** Working data follows **

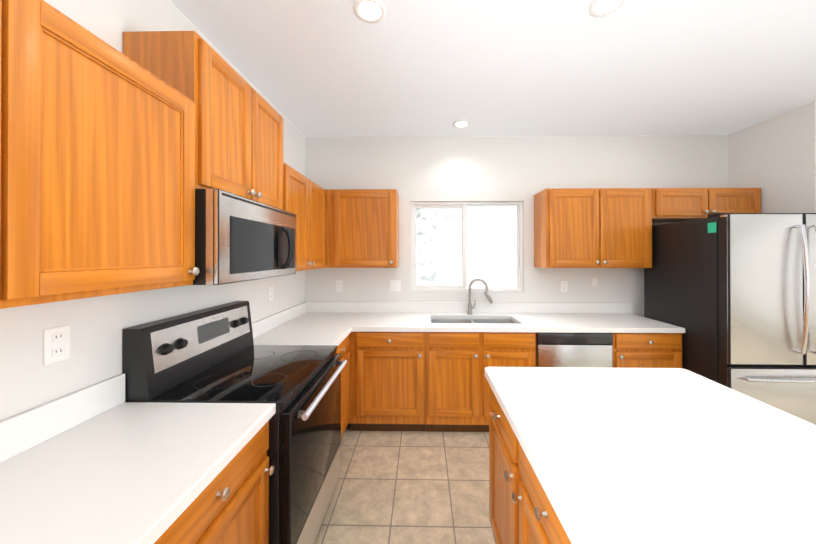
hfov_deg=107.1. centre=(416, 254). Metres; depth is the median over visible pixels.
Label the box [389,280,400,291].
light switch
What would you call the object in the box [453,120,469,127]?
recessed light
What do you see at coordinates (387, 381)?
base cabinet
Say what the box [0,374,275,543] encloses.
countertop
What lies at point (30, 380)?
wall
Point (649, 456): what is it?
island countertop
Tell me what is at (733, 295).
refrigerator
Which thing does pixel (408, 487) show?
floor
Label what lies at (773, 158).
wall
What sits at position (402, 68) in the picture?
ceiling
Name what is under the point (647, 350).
base cabinet
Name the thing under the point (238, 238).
microwave
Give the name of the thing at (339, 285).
electrical outlet
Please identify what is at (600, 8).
recessed light
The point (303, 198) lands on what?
upper cabinet
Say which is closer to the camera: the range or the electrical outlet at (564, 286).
the range
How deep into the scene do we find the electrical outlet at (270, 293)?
2.41 m
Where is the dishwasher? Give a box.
[536,332,612,367]
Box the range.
[123,301,346,543]
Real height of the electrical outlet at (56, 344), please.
0.115 m
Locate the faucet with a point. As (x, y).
(471, 307)
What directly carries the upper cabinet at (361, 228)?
attached to the wall at (524, 169)
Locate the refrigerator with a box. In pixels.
[644,213,815,424]
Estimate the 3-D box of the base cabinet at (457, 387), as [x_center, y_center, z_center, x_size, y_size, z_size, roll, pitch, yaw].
[0.536,1.079,2.782,0.914,0.874,0.659,0,0,1]
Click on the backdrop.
(476, 246)
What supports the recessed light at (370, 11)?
in the ceiling
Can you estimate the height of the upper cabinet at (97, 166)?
0.740 m
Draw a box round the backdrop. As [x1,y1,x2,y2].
[416,206,516,287]
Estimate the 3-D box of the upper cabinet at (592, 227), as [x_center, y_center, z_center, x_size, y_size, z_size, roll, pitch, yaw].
[1.689,-0.243,2.920,0.978,0.740,0.349,0,0,1]
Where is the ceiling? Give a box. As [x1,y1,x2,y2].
[169,0,815,137]
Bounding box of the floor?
[314,424,495,543]
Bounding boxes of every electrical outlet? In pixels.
[43,325,69,364]
[268,286,272,300]
[336,280,342,290]
[561,281,567,291]
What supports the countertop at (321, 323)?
on the base cabinet at (342, 348)
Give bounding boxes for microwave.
[193,189,295,284]
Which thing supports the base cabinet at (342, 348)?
on the floor
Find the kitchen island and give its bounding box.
[489,385,570,543]
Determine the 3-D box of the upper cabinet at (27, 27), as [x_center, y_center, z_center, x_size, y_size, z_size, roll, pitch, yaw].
[-1.057,-0.252,0.316,0.317,0.740,0.801,0,0,1]
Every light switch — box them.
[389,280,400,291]
[592,278,596,285]
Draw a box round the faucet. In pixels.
[467,279,492,314]
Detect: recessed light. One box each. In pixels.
[353,0,385,23]
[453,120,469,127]
[589,0,626,16]
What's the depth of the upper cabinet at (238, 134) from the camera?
1.36 m
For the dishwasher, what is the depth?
2.48 m
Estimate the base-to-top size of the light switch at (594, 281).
0.090 m
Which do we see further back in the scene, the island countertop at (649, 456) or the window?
the window
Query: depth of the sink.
2.98 m
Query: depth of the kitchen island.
1.12 m
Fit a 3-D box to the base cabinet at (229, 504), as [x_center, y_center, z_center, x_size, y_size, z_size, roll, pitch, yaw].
[-0.897,1.073,0.866,0.616,0.874,0.696,0,0,1]
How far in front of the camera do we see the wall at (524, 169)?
3.11 m
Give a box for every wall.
[0,0,304,420]
[305,135,727,316]
[728,100,815,212]
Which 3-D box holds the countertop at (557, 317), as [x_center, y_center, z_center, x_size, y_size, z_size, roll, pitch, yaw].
[0.508,0.566,2.793,3.358,0.149,0.641,0,0,1]
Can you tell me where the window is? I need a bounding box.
[411,202,522,291]
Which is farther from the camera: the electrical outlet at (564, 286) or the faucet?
the electrical outlet at (564, 286)
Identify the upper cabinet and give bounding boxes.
[0,0,55,308]
[52,9,199,301]
[123,31,282,209]
[283,162,324,270]
[325,189,398,267]
[534,188,651,267]
[652,188,760,221]
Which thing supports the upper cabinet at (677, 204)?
attached to the wall at (524, 169)
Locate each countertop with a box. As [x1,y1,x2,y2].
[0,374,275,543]
[252,310,351,346]
[286,302,684,332]
[485,367,815,543]
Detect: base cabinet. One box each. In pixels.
[154,421,274,543]
[336,335,348,437]
[348,332,425,431]
[426,332,535,431]
[612,333,681,367]
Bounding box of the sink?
[431,319,516,323]

** End of Working data **

Omit the pictures, then give all the lines above again exactly.

▶ [Response to this task]:
hfov_deg=107.1. centre=(416, 254). Metres; depth is the median over visible pixels.
Label the box [389,280,400,291].
light switch
What would you call the object in the box [453,120,469,127]?
recessed light
What do you see at coordinates (387, 381)?
base cabinet
Say what the box [0,374,275,543] encloses.
countertop
What lies at point (30, 380)?
wall
Point (649, 456): what is it?
island countertop
Tell me what is at (733, 295).
refrigerator
Which thing does pixel (408, 487) show?
floor
Label what lies at (773, 158).
wall
What sits at position (402, 68) in the picture?
ceiling
Name what is under the point (647, 350).
base cabinet
Name the thing under the point (238, 238).
microwave
Give the name of the thing at (339, 285).
electrical outlet
Please identify what is at (600, 8).
recessed light
The point (303, 198) lands on what?
upper cabinet
Say which is closer to the camera: the range or the electrical outlet at (564, 286).
the range
How deep into the scene do we find the electrical outlet at (270, 293)?
2.41 m
Where is the dishwasher? Give a box.
[536,332,612,367]
Box the range.
[123,301,346,543]
Real height of the electrical outlet at (56, 344), please.
0.115 m
Locate the faucet with a point. As (x, y).
(471, 307)
What directly carries the upper cabinet at (361, 228)?
attached to the wall at (524, 169)
Locate the refrigerator with a box. In pixels.
[644,213,815,424]
Estimate the 3-D box of the base cabinet at (457, 387), as [x_center, y_center, z_center, x_size, y_size, z_size, roll, pitch, yaw].
[0.536,1.079,2.782,0.914,0.874,0.659,0,0,1]
Click on the backdrop.
(476, 246)
What supports the recessed light at (370, 11)?
in the ceiling
Can you estimate the height of the upper cabinet at (97, 166)?
0.740 m
Draw a box round the backdrop. As [x1,y1,x2,y2].
[416,206,516,287]
Estimate the 3-D box of the upper cabinet at (592, 227), as [x_center, y_center, z_center, x_size, y_size, z_size, roll, pitch, yaw].
[1.689,-0.243,2.920,0.978,0.740,0.349,0,0,1]
Where is the ceiling? Give a box. As [x1,y1,x2,y2].
[169,0,815,137]
Bounding box of the floor?
[314,424,495,543]
Bounding boxes of every electrical outlet? In pixels.
[43,325,69,364]
[268,286,272,300]
[336,280,342,290]
[561,281,567,291]
What supports the countertop at (321, 323)?
on the base cabinet at (342, 348)
Give bounding boxes for microwave.
[193,189,295,284]
Which thing supports the base cabinet at (342, 348)?
on the floor
Find the kitchen island and give its bounding box.
[489,385,570,543]
Determine the 3-D box of the upper cabinet at (27, 27), as [x_center, y_center, z_center, x_size, y_size, z_size, roll, pitch, yaw].
[-1.057,-0.252,0.316,0.317,0.740,0.801,0,0,1]
Every light switch — box them.
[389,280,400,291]
[592,278,596,285]
Draw a box round the faucet. In pixels.
[467,279,492,314]
Detect: recessed light. One box each. In pixels.
[353,0,385,23]
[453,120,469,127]
[589,0,626,16]
What's the depth of the upper cabinet at (238, 134) from the camera?
1.36 m
For the dishwasher, what is the depth?
2.48 m
Estimate the base-to-top size of the light switch at (594, 281).
0.090 m
Which do we see further back in the scene, the island countertop at (649, 456) or the window?
the window
Query: depth of the sink.
2.98 m
Query: depth of the kitchen island.
1.12 m
Fit a 3-D box to the base cabinet at (229, 504), as [x_center, y_center, z_center, x_size, y_size, z_size, roll, pitch, yaw].
[-0.897,1.073,0.866,0.616,0.874,0.696,0,0,1]
How far in front of the camera do we see the wall at (524, 169)?
3.11 m
Give a box for every wall.
[0,0,304,420]
[305,135,727,316]
[728,100,815,212]
Which 3-D box holds the countertop at (557, 317), as [x_center, y_center, z_center, x_size, y_size, z_size, roll, pitch, yaw].
[0.508,0.566,2.793,3.358,0.149,0.641,0,0,1]
Can you tell me where the window is? I need a bounding box.
[411,202,522,291]
Which is farther from the camera: the electrical outlet at (564, 286) or the faucet?
the electrical outlet at (564, 286)
Identify the upper cabinet and give bounding boxes.
[0,0,55,308]
[52,9,199,301]
[123,31,282,209]
[283,162,324,270]
[325,189,398,267]
[534,188,651,267]
[652,188,760,221]
Which thing supports the upper cabinet at (677, 204)?
attached to the wall at (524, 169)
Locate each countertop with a box. As [x1,y1,x2,y2].
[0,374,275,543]
[252,310,351,346]
[286,302,684,332]
[485,367,815,543]
Detect: base cabinet. One box each. In pixels.
[154,421,274,543]
[336,335,348,437]
[348,332,425,431]
[426,332,535,431]
[612,333,681,367]
Bounding box of the sink?
[431,319,516,323]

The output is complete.